Work to complete
Line by line, set down all the data below exactly, omitting any picture.

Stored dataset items

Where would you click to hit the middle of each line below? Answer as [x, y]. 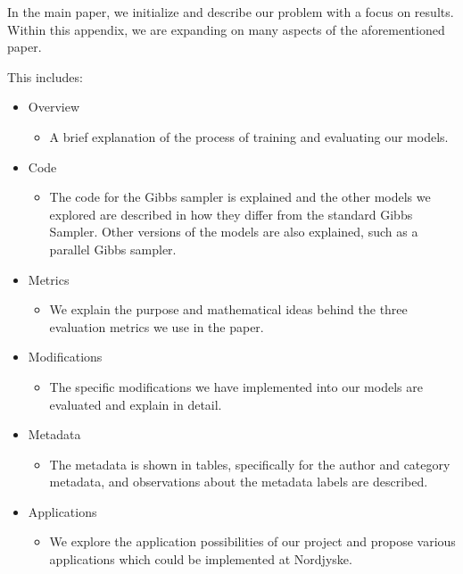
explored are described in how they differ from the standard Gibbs [231, 214]
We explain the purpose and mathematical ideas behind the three [228, 309]
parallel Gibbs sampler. [113, 249]
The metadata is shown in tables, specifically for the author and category [250, 464]
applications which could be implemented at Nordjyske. [201, 559]
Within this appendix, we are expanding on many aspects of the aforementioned [226, 29]
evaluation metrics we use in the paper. [157, 326]
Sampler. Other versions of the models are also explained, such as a [234, 232]

Response
Where would you click to hit the middle of each line below? Answer as [x, y]. 
explored are described in how they differ from the standard Gibbs [231, 214]
We explain the purpose and mathematical ideas behind the three [228, 309]
parallel Gibbs sampler. [113, 249]
The metadata is shown in tables, specifically for the author and category [250, 464]
applications which could be implemented at Nordjyske. [201, 559]
Within this appendix, we are expanding on many aspects of the aforementioned [226, 29]
evaluation metrics we use in the paper. [157, 326]
Sampler. Other versions of the models are also explained, such as a [234, 232]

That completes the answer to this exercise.